While this statement may sound jarring, note how it is already well embedded in early Christian tradition. The Gospel of Thomas puts it as starkly as possible in logion 70: “If you bring forth what is within you, that which you bring forth will save you. If you fail to bring forth that which is within you, that which you fail to bring forth will destroy you.” “That which is within you” is your embryonic soul.

Jesus seems to be reinforcing this teaching in his celebrated parable of he talents – once you recognize, of course, that the “talents” are not our aptitudes and gifts (which belong to essence) but, rather, these soul potentialities transformed and quickened in the light of conscience/heart. This message comes through powerfully as well in the medieval mystic Jacob Boehme; it is in fact the driveshaft of his entire metaphysics. But it peers out as well from any number of other Christian mystics, even those of much more theoretically “traditional” metaphysical training and temperaments. One of the most powerful statements of this principle I know comes in contemporary Jesuit Ladislaus Boros’ spiritual classic, The Mystery of Death (p. 60-61):

By Alden Cole

From the facts of existence and the surrounding world an inner sphere of being a human is built up. This inner man is brought about by a never-ending [conscious] daily application, on the treadmill of duties, annoyances, joys, and difficulties. From these insignificant actions freely performed, the decisive freedom is built up – freedom from oneself, freedom to view one’s own existence from outside…From the crowded days and years of joy and sorrow something has crystallized out, the rudimentary forms of which were already present in all his experiences, his struggle, his creative work, his patience and love – namely, the inner self, the individual, supremely individual creation of a man. He has given his own shape to the determinisms of life by a daily conquest of them; he has become master of the multiple relationships that go to make him up by accepting them as the raw material [italics mine] of his self. Now he begins to “be”.

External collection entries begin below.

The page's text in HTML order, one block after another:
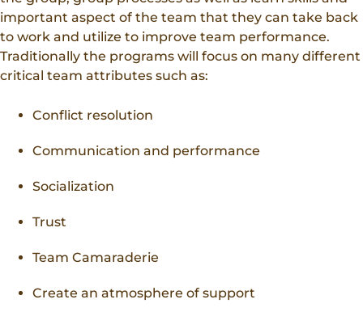
important aspect of the team that they can take back
to work and utilize to improve team performance.
Traditionally the programs will focus on many different
critical team attributes such as:
Conflict resolution
Communication and performance
Socialization
Trust
Team Camaraderie
Create an atmosphere of support

As far as I know, Boros never directly encountered the Christian inner tradition, let alone the teachings of the Asian spiritual traditions. Yet he has eloquently described here what would be easily recognizable in any of these other streams as “Witnessing Self”. He has captured precisely the same nuance articulated by The Gospel of Thomas, Boehme, Gurdjieff, and Jacob Needleman – namely, that our “soul” is not our raw essence per se, but something of an entirely different nature which is alchemized through the active engagement of essence with heart/consciousness. It is not so much a substance (at least in terms of corporeality as we understand it in this life) but more a process – or as Jacob Boeheme had it, a tincture, a quality of our essential aliveness which shines through the lineaments of this life like a shaft of imperishable light. Above all, it is not conferred at the start, but brought into being in this life through the quality of our conscious work. 

“Food for the moon”

Within the western Wisdom tradition this imperishable “other” is sometimes known as second body or “the wedding garment”. Actualizing it is seen – with some urgency – as the real business of our earthly sojourn.

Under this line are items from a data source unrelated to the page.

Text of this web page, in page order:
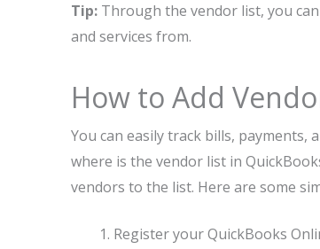
Tip: Through the vendor list, you
and services from.
How to Add
You can easily track bills,
where is the vendor list in
vendors to the list. Here are some
Register your QuickBooks
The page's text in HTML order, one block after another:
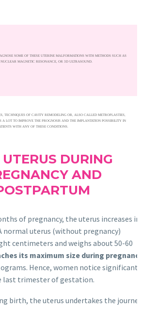
SOME OF THESE UTERINE MALFORMATIONS WITH METHODS SUCH AS
NUCLEAR MAGNETIC RESONANCE, OR 3D ULTRASOUND.
TECHNIQUES OF CAVITY REMODELING OR, ALSO CALLED METROPLASTIES,
LOT TO IMPROVE THE PROGNOSIS AND THE IMPLANTATION POSSIBILITY IN
WITH ANY OF THESE CONDITIONS.
DURING
AND
of pregnancy, the uterus increases in
normal uterus (without pregnancy)
centimeters and weighs about 50-60
its maximum size during
Hence, women notice significant
last trimester of gestation.
birth, the uterus undertakes the
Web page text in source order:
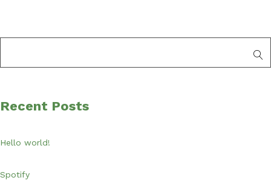
Recent Posts
Hello world!
Spotify
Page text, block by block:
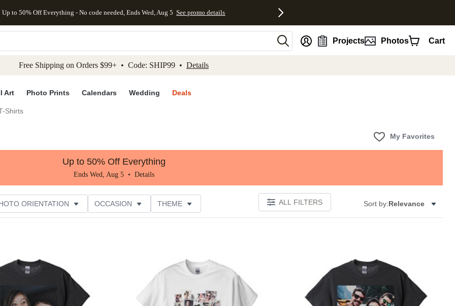
to main content Skip to footer Accessibility Statement
Up to 50% Off Everything - No code needed, Ends Wed, Aug 5 See promo details
Projects Photos Cart
Free Shipping on Orders $99+ • Code: SHIP99 • Details
Art Photo Prints Calendars Wedding Deals
Shirts
My Favorites
Up to 50% Off Everything
Ends Wed, Aug 5 • Details
ORIENTATION OCCASION THEME ALL FILTERS Sort by:Relevance

Admittedly, there is a hard edge to this teaching, jolting us into responsible stewardship of our own time in human consciousness. We can choose, if we like, to drift downstream on the currents of pain or pleasure. We can invest our whole life’s energy worshiping the golden calf of ego. Or we can get with the cosmic program and come to grips with the real purpose of our time here as we humbly acknowledge that soul is not an automatic birthright but, rather, the final alchemy of a life lived here in conscious alignment with higher cosmic purposes.

Furthermore, the tradition states – essentially unequivocally – that this second body, or wedding garment, must be formed in this life. That is why it is called a wedding garment: because it is the appropriate and necessary regalia for the “wedding banquet” of eternal life – which, incidentally, does not begin after we leave this body, but here and now as this new substantiality we bear within us increasingly allows us to perceive, that the gates of heaven are, truly, everywhere.

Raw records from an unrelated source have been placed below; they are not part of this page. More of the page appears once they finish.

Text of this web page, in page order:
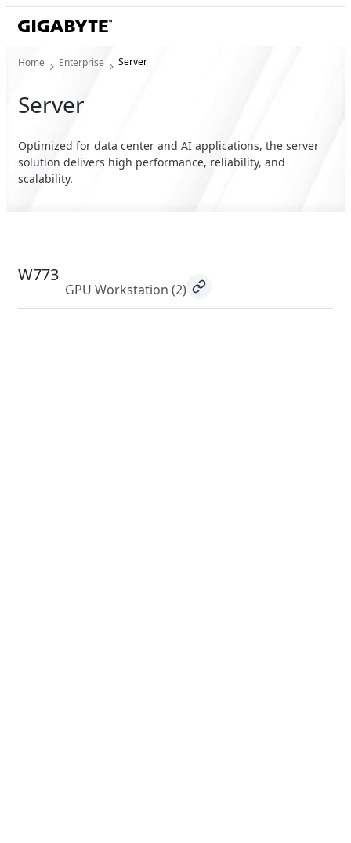
Home Enterprise Server
Server
Optimized for data center and AI applications, the server
solution delivers high performance, reliability, and
scalability.
W773
GPU Workstation (2)

This is soulwork in the true sense of the term: not the “soft” version that passes for soulwork today, preoccupied with unraveling dreams and deciphering messages from our “inner guides”, but the adamantine work of bringing something into existence here that will have coherence and substantiality beyond just this realm. Gurdjieff called it our “Real I”. [And, as Sandra brilliantly pointed out in the comments of my seventh post, Margery Williams Bianco’s character the Skin Horse reiterates this same concept in the classic children’s book, The Velveteen Rabbit.]

The Velveteen Rabbit by Margery Williams Bianco

“You must find that in you that already lives beyond death and begin to live out of it now”,  my teacher Rafe taught me, encapsulating the essence of this teaching in his own plain words. To defer this project till after we die is too late; for, as Jacob Boehme bluntly puts it, “everything lies where it has fallen”. This is not, by the way, a question of “final judgment”, of some higher being deciding you are “unworthy”. It’s simply that the conditions in the next realm out, sometimes known as the Imaginal, are finer and drawn to far closer tolerances than in this life. Only something of a similar fineness will pass through the sieve.

I am theologian enough to know that the immediate argument conventionally trained Christians will raise against this is that it seems to defy the promise of Psalm 139 – “Before I formed you in the womb I knew you” – and replace the intimate and personal nature of our lifelong human relationship with God with an impersonal and even harsh algorithm. I do not believe this is actually so. I will have more to say about the personal in my next blog, with the intuition that this alternative vision, certainly strongly intimated by Jesus, is actually far more merciful and cosmically nobling.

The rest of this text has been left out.